SOURCE MATERIAL
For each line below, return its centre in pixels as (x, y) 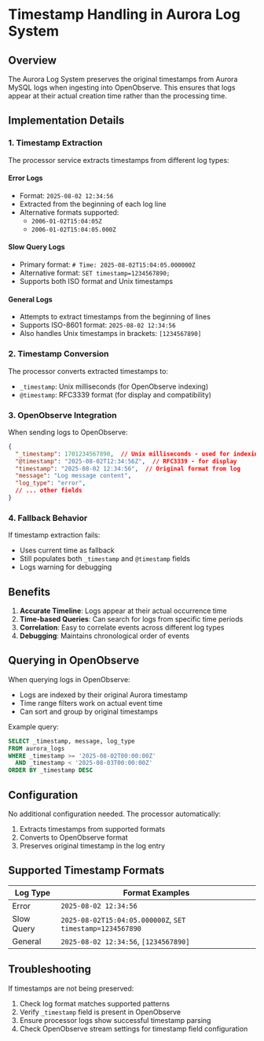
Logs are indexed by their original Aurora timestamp (104, 695)
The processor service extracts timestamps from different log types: (119, 160)
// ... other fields (49, 491)
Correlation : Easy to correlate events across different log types (122, 628)
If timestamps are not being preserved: (71, 988)
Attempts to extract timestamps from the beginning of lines (115, 317)
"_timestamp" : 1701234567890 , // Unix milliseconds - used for (123, 454)
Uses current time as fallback (67, 550)
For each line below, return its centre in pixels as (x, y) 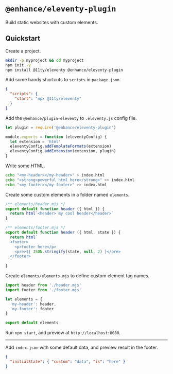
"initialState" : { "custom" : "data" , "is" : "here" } (68, 362)
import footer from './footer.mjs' (44, 290)
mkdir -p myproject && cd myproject (45, 60)
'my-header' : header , (33, 304)
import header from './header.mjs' (44, 285)
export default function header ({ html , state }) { (63, 233)
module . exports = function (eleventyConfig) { (56, 137)
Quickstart (23, 38)
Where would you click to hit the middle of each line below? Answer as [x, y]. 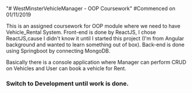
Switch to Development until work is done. [67, 83]
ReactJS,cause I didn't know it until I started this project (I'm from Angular [95, 38]
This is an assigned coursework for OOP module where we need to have [93, 26]
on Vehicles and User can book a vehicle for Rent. [66, 68]
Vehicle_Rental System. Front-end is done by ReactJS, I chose [81, 32]
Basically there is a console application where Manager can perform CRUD [96, 62]
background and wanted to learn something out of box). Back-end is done [95, 44]
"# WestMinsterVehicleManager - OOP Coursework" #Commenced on [91, 8]
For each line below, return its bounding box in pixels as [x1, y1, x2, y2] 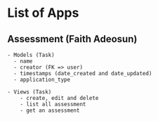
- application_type [13, 76, 71, 83]
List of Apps [7, 5, 79, 21]
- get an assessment [20, 107, 80, 114]
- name [13, 58, 33, 65]
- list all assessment [20, 101, 86, 108]
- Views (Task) [7, 89, 52, 96]
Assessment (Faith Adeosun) [7, 33, 138, 45]
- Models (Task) [7, 51, 55, 58]
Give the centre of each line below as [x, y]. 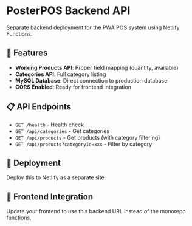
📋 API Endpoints [39, 107]
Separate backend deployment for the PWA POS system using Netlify [93, 27]
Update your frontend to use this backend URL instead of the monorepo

ASSIGNED TASK
Give back the exact lines above, running from the one that has "import footer from './footer.mjs' (44, 290)" through the one that has "Endpoints [39, 107]", with nothing added and no pictures.

FINISHED EXERCISE
import footer from './footer.mjs' (44, 290)
mkdir -p myproject && cd myproject (45, 60)
'my-header' : header , (33, 304)
import header from './header.mjs' (44, 285)
export default function header ({ html , state }) { (63, 233)
module . exports = function (eleventyConfig) { (56, 137)
Quickstart (23, 38)
Where would you click to hit the middle of each line below? Answer as [x, y]. 
Switch to Development until work is done. [67, 83]
ReactJS,cause I didn't know it until I started this project (I'm from Angular [95, 38]
This is an assigned coursework for OOP module where we need to have [93, 26]
on Vehicles and User can book a vehicle for Rent. [66, 68]
Vehicle_Rental System. Front-end is done by ReactJS, I chose [81, 32]
Basically there is a console application where Manager can perform CRUD [96, 62]
background and wanted to learn something out of box). Back-end is done [95, 44]
"# WestMinsterVehicleManager - OOP Coursework" #Commenced on [91, 8]
For each line below, return its bounding box in pixels as [x1, y1, x2, y2] 
- application_type [13, 76, 71, 83]
List of Apps [7, 5, 79, 21]
- get an assessment [20, 107, 80, 114]
- name [13, 58, 33, 65]
- list all assessment [20, 101, 86, 108]
- Views (Task) [7, 89, 52, 96]
Assessment (Faith Adeosun) [7, 33, 138, 45]
- Models (Task) [7, 51, 55, 58]
Give the centre of each line below as [x, y]. 
📋 API Endpoints [39, 107]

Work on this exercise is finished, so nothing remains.